- Born: Singapore
- Occupation: Author
- Writing career
- Genres: Science fiction, fantasy
- Website: vinaprasad.com

= Vina Jie-Min Prasad =

Singaporean writer

Vina Jie-Min Prasad (维娜·杰敏·普拉萨德) is a Singaporean writer of science fiction and fantasy. She is a three-time finalist for both the Nebula Award and the Hugo Award, and has also been a finalist for other speculative fiction awards.

==Writing career==
Prasad has been active in speculative fiction since 2016. She is a graduate of the Clarion West Writers Workshop.

==Recognition==
Prasad's short stories "Fandom for Robots" and "A Series of Steaks", both published in 2017, were nominated for the Nebula Award, the Hugo Award and the Theodore Sturgeon Award. Her short story "A Guide for Working Breeds" was a finalist for the Nebula Award for Best Short Story of 2020, and for the 2021 Hugo Award for Best Short Story.

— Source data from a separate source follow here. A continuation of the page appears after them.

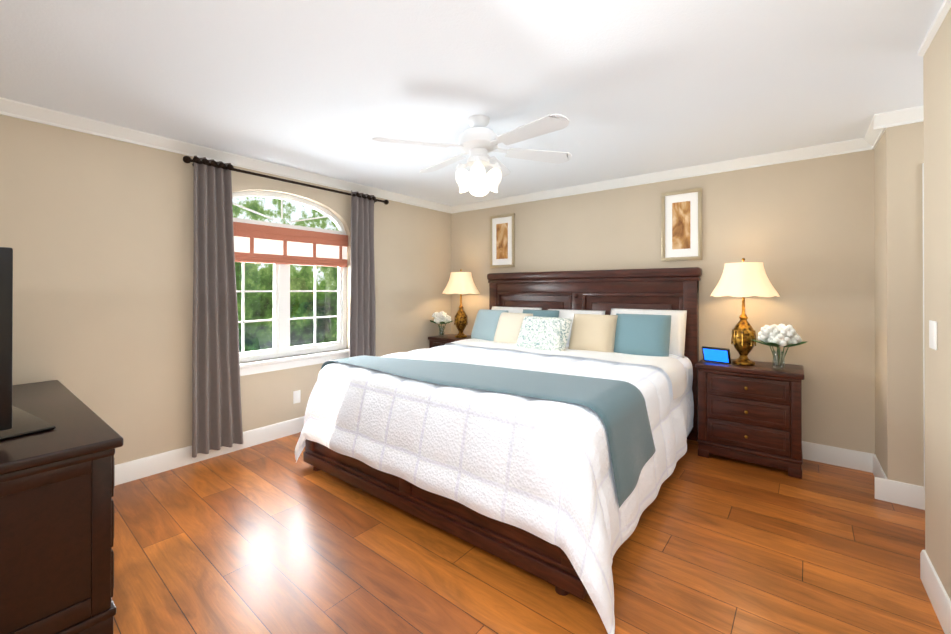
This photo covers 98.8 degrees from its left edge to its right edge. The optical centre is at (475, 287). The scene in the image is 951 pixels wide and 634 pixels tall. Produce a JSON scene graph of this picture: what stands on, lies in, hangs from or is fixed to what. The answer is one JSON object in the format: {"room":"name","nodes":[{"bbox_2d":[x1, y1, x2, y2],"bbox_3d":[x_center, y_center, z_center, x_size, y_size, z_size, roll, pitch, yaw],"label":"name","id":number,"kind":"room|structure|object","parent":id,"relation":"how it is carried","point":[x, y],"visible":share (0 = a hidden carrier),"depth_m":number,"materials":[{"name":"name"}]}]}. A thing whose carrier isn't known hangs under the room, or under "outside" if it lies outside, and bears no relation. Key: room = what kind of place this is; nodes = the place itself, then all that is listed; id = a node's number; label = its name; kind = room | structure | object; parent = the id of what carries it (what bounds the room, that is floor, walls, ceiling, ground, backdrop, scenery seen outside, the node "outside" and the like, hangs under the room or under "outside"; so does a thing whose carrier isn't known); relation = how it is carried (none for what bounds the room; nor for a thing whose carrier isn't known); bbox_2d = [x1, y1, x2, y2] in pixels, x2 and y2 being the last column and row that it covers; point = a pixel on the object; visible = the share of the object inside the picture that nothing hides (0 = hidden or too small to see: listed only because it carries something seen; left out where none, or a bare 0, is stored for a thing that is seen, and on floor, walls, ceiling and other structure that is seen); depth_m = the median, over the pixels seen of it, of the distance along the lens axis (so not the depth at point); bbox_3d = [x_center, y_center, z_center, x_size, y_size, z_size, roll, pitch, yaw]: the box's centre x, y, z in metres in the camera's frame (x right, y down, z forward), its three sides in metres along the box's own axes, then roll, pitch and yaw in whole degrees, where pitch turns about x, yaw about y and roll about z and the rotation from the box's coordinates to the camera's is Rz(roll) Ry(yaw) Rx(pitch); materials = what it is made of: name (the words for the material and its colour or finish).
{"room":"bedroom","nodes":[
{"label":"bedroom","id":0,"kind":"room"},
{"bbox_2d":[0,114,450,464],"bbox_3d":[-2.067,0.128,3.406,0.150,2.440,5.750,0,0,38],"label":"wall","id":1,"kind":"structure","parent":0,"point":[97,234],"depth_m":2.86,"materials":[{"name":"paint"}]},
{"bbox_2d":[114,416,303,485],"bbox_3d":[-2.048,1.280,3.292,0.016,0.135,5.600,0,0,38],"label":"baseboard","id":2,"kind":"structure","parent":1,"relation":"attached to","point":[129,471],"depth_m":3.09,"materials":[{"name":"white wood"}]},
{"bbox_2d":[0,97,451,212],"bbox_3d":[-2.032,-1.051,3.287,0.058,0.082,5.600,0,0,38],"label":"crown molding","id":3,"kind":"structure","parent":1,"relation":"attached to","point":[11,108],"depth_m":3.05,"materials":[{"name":"white wood"}]},
{"bbox_2d":[183,156,388,457],"bbox_3d":[-1.588,0.139,3.777,0.148,2.251,1.931,0,0,38],"label":"curtains","id":4,"kind":"object","parent":1,"relation":"attached to","point":[216,410],"visible":0.94,"depth_m":3.21,"materials":[{"name":"grey fabric"}]},
{"bbox_2d":[232,191,348,375],"bbox_3d":[-1.762,-0.066,3.752,0.165,1.610,1.430,0,0,38],"label":"window","id":5,"kind":"structure","parent":1,"relation":"in","point":[282,349],"depth_m":3.78,"materials":[{"name":"white wood"}]},
{"bbox_2d":[233,222,347,266],"bbox_3d":[-1.756,-0.382,3.748,0.050,0.333,1.326,0,0,38],"label":"window blind","id":6,"kind":"object","parent":5,"relation":"attached to","point":[254,243],"visible":0.62,"depth_m":3.75,"materials":[{"name":"red fabric"}]},
{"bbox_2d":[293,390,300,403],"bbox_3d":[-1.663,1.017,3.792,0.006,0.115,0.070,0,0,38],"label":"electrical outlet plate","id":7,"kind":"object","parent":1,"relation":"attached to","point":[296,396],"visible":1,"depth_m":3.79,"materials":[{"name":"white plastic"}]},
{"bbox_2d":[0,0,943,205],"bbox_3d":[0.291,-1.149,1.597,6.600,0.100,6.200,0,0,38],"label":"ceiling","id":8,"kind":"structure","parent":0,"point":[333,88],"depth_m":2.11,"materials":[{"name":"white paint"}]},
{"bbox_2d":[372,114,571,196],"bbox_3d":[0.048,-0.844,2.674,1.318,0.501,1.190,0,0,38],"label":"ceiling fan","id":9,"kind":"object","parent":8,"relation":"hanging from","point":[478,141],"visible":1,"depth_m":2.59,"materials":[{"name":"white"}]},
{"bbox_2d":[868,105,923,135],"bbox_3d":[3.264,-1.056,2.026,1.845,0.082,0.058,0,0,38],"label":"crown molding","id":10,"kind":"structure","parent":8,"relation":"attached to","point":[880,123],"depth_m":2.53,"materials":[{"name":"white wood"}]},
{"bbox_2d":[111,432,944,633],"bbox_3d":[0.291,1.391,1.588,6.600,0.100,6.200,0,0,38],"label":"floor","id":11,"kind":"structure","parent":0,"point":[272,537],"depth_m":1.99,"materials":[{"name":"brown wood"}]},
{"bbox_2d":[0,380,123,633],"bbox_3d":[-2.149,0.957,1.837,1.612,0.770,0.572,0,0,38],"label":"dresser","id":12,"kind":"object","parent":11,"relation":"on","point":[56,530],"visible":1,"depth_m":1.46,"materials":[{"name":"brown wood"}]},
{"bbox_2d":[0,247,55,439],"bbox_3d":[-2.140,0.214,1.745,1.120,0.713,0.275,0,0,30],"label":"tv","id":13,"kind":"object","parent":12,"relation":"on","point":[15,421],"visible":1,"depth_m":1.45,"materials":[{"name":"black plastic"}]},
{"bbox_2d":[428,334,470,347],"bbox_3d":[-0.215,0.984,5.081,0.646,0.740,0.464,0,0,38],"label":"nightstand","id":14,"kind":"object","parent":11,"relation":"on","point":[435,341],"visible":0.15,"depth_m":5.02,"materials":[{"name":"brown wood"}]},
{"bbox_2d":[430,311,452,336],"bbox_3d":[-0.427,0.452,5.112,0.318,0.320,0.325,0,0,38],"label":"flowers","id":15,"kind":"object","parent":14,"relation":"on","point":[442,317],"visible":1,"depth_m":5.05,"materials":[{"name":"white plant"}]},
{"bbox_2d":[442,269,478,337],"bbox_3d":[-0.180,0.191,5.046,0.467,0.842,0.467,0,0,38],"label":"lamp","id":16,"kind":"object","parent":14,"relation":"on","point":[460,283],"visible":1,"depth_m":4.94,"materials":[{"name":"brown metal"}]},
{"bbox_2d":[295,267,701,633],"bbox_3d":[0.361,0.583,3.305,2.424,1.530,2.593,0,0,38],"label":"bed","id":17,"kind":"object","parent":11,"relation":"on","point":[543,425],"visible":1,"depth_m":2.39,"materials":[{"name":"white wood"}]},
{"bbox_2d":[321,355,655,507],"bbox_3d":[-0.080,0.791,2.760,2.277,0.476,0.789,0,0,38],"label":"throw","id":18,"kind":"object","parent":17,"relation":"on","point":[612,415],"depth_m":2.21,"materials":[{"name":"fabric"}]},
{"bbox_2d":[471,309,507,340],"bbox_3d":[0.154,0.427,4.501,0.424,0.366,0.280,0,0,38],"label":"pillow","id":19,"kind":"object","parent":17,"relation":"on","point":[487,322],"depth_m":4.41,"materials":[{"name":"teal fabric"}]},
{"bbox_2d":[494,312,532,343],"bbox_3d":[0.390,0.436,4.210,0.399,0.351,0.264,0,0,38],"label":"pillow","id":20,"kind":"object","parent":17,"relation":"on","point":[507,327],"depth_m":4.15,"materials":[{"name":"beige fabric"}]},
{"bbox_2d":[614,313,670,356],"bbox_3d":[1.423,0.418,3.502,0.464,0.374,0.270,0,0,38],"label":"pillow","id":21,"kind":"object","parent":17,"relation":"on","point":[634,334],"depth_m":3.42,"materials":[{"name":"teal fabric"}]},
{"bbox_2d":[695,359,803,478],"bbox_3d":[2.161,0.978,3.221,0.681,0.740,0.464,0,0,38],"label":"nightstand","id":22,"kind":"object","parent":11,"relation":"on","point":[751,414],"visible":0.98,"depth_m":3.05,"materials":[{"name":"brown wood"}]},
{"bbox_2d":[702,346,730,363],"bbox_3d":[1.965,0.542,3.304,0.117,0.123,0.200,0,0,-40],"label":"display","id":23,"kind":"object","parent":22,"relation":"on","point":[715,354],"visible":1,"depth_m":3.27,"materials":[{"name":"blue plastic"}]},
{"bbox_2d":[710,258,779,365],"bbox_3d":[2.131,0.184,3.237,0.467,0.842,0.467,0,0,38],"label":"lamp","id":24,"kind":"object","parent":22,"relation":"on","point":[743,279],"visible":1,"depth_m":3.16,"materials":[{"name":"brown metal"}]},
{"bbox_2d":[751,323,807,369],"bbox_3d":[2.253,0.434,3.027,0.339,0.341,0.347,0,0,38],"label":"flowers","id":25,"kind":"object","parent":22,"relation":"on","point":[779,335],"visible":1,"depth_m":2.98,"materials":[{"name":"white plant"}]},
{"bbox_2d":[871,472,923,509],"bbox_3d":[3.277,1.276,2.034,1.845,0.135,0.016,0,0,38],"label":"baseboard","id":26,"kind":"structure","parent":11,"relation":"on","point":[897,492],"depth_m":2.53,"materials":[{"name":"white wood"}]},
{"bbox_2d":[451,149,874,453],"bbox_3d":[1.278,0.132,4.343,4.265,2.440,0.150,0,0,38],"label":"wall","id":27,"kind":"structure","parent":0,"point":[802,231],"depth_m":3.34,"materials":[{"name":"paint"}]},
{"bbox_2d":[490,213,514,267],"bbox_3d":[0.324,-0.569,4.976,0.355,0.645,0.026,0,0,38],"label":"picture","id":28,"kind":"object","parent":27,"relation":"attached to","point":[502,241],"visible":0.98,"depth_m":4.97,"materials":[{"name":"beige"}]},
{"bbox_2d":[448,138,874,213],"bbox_3d":[1.297,-1.048,4.200,4.055,0.082,0.058,0,0,38],"label":"crown molding","id":29,"kind":"structure","parent":27,"relation":"attached to","point":[848,146],"depth_m":3.71,"materials":[{"name":"white wood"}]},
{"bbox_2d":[661,188,701,260],"bbox_3d":[1.893,-0.573,3.748,0.340,0.645,0.026,0,0,38],"label":"picture","id":30,"kind":"object","parent":27,"relation":"attached to","point":[681,225],"visible":1,"depth_m":3.75,"materials":[{"name":"beige"}]},
{"bbox_2d":[802,441,869,471],"bbox_3d":[1.299,1.284,4.218,4.085,0.135,0.016,0,0,38],"label":"baseboard","id":31,"kind":"structure","parent":27,"relation":"attached to","point":[858,460],"depth_m":3.08,"materials":[{"name":"white wood"}]},
{"bbox_2d":[860,131,883,150],"bbox_3d":[2.719,-1.053,2.775,0.058,0.082,0.390,0,0,38],"label":"crown molding","id":32,"kind":"structure","parent":27,"relation":"attached to","point":[868,142],"depth_m":2.92,"materials":[{"name":"white wood"}]},
{"bbox_2d":[870,453,885,475],"bbox_3d":[2.754,1.278,2.777,0.016,0.135,0.450,0,0,38],"label":"baseboard","id":33,"kind":"structure","parent":27,"relation":"attached to","point":[875,466],"depth_m":2.87,"materials":[{"name":"white wood"}]},
{"bbox_2d":[874,121,923,486],"bbox_3d":[3.566,0.124,2.236,1.935,2.440,0.650,0,0,38],"label":"wall jog","id":34,"kind":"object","parent":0,"point":[898,206],"visible":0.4,"depth_m":2.54,"materials":[{"name":"paint"}]},
{"bbox_2d":[922,163,924,509],"bbox_3d":[3.074,0.294,2.195,0.900,2.100,0.020,0,0,38],"label":"door frame","id":35,"kind":"structure","parent":34,"relation":"attached to","point":[923,338],"depth_m":2.47,"materials":[{"name":"white"}]},
{"bbox_2d":[923,8,950,599],"bbox_3d":[0.827,0.116,0.169,0.150,2.440,4.220,0,0,38],"label":"wall","id":36,"kind":"structure","parent":0,"point":[937,167],"depth_m":1.69,"materials":[{"name":"paint"}]},
{"bbox_2d":[929,320,936,349],"bbox_3d":[1.961,0.202,1.745,0.006,0.120,0.100,0,0,38],"label":"switch plate","id":37,"kind":"object","parent":36,"relation":"attached to","point":[932,334],"visible":0.98,"depth_m":1.73,"materials":[{"name":"white plastic"}]},
{"bbox_2d":[918,0,950,56],"bbox_3d":[0.761,-1.089,0.225,0.018,0.030,4.220,0,0,38],"label":"crown molding","id":38,"kind":"structure","parent":36,"relation":"attached to","point":[946,5],"depth_m":1.68,"materials":[{"name":"white wood"}]},
{"bbox_2d":[920,550,950,633],"bbox_3d":[0.767,1.269,0.222,0.016,0.135,4.236,0,0,38],"label":"baseboard","id":39,"kind":"structure","parent":36,"relation":"attached to","point":[937,594],"depth_m":1.68,"materials":[{"name":"white wood"}]},
{"label":"outside","id":40,"kind":"structure","parent":0,"visible":0},
{"bbox_2d":[232,197,338,351],"bbox_3d":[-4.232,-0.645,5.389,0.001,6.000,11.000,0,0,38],"label":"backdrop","id":41,"kind":"structure","parent":40,"point":[256,306],"depth_m":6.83,"materials":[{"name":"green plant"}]}
]}

She was a finalist for the 2018 John W. Campbell Award for Best New Writer, and came second.

==Bibliography==
===Short fiction===
- "Different Ways to Burn" (HEAT: A Southeast Asian Urban Anthology, Apr. 2016)
- "The Spy Who Loved Wanton Mee" (Queer Southeast Asia: A Literary Journal of Transgressive Art, Oct. 2016)
- "A Series of Steaks" (Clarkesworld 124, Jan. 2017)
- "Fandom for Robots" (Uncanny Magazine 18, Sep./Oct. 2017)
- "Portrait of Skull with Man" (Fireside Fiction 49, Nov. 2017)
- "Pistol Grip" (Uncanny Magazine 21, Mar./Apr. 2018)
- "Black Flowers Blossom" (Uncanny Magazine 31, Nov./Dec. 2019)
- "A Guide for Working Breeds" (Made To Order: Robots and Revolution, Mar. 2020)

===Interviews===
- "Interview: Vina Jie-Min Prasad" (Uncanny Magazine 21, Mar./Apr. 2018) (Caroline M. Yoachim)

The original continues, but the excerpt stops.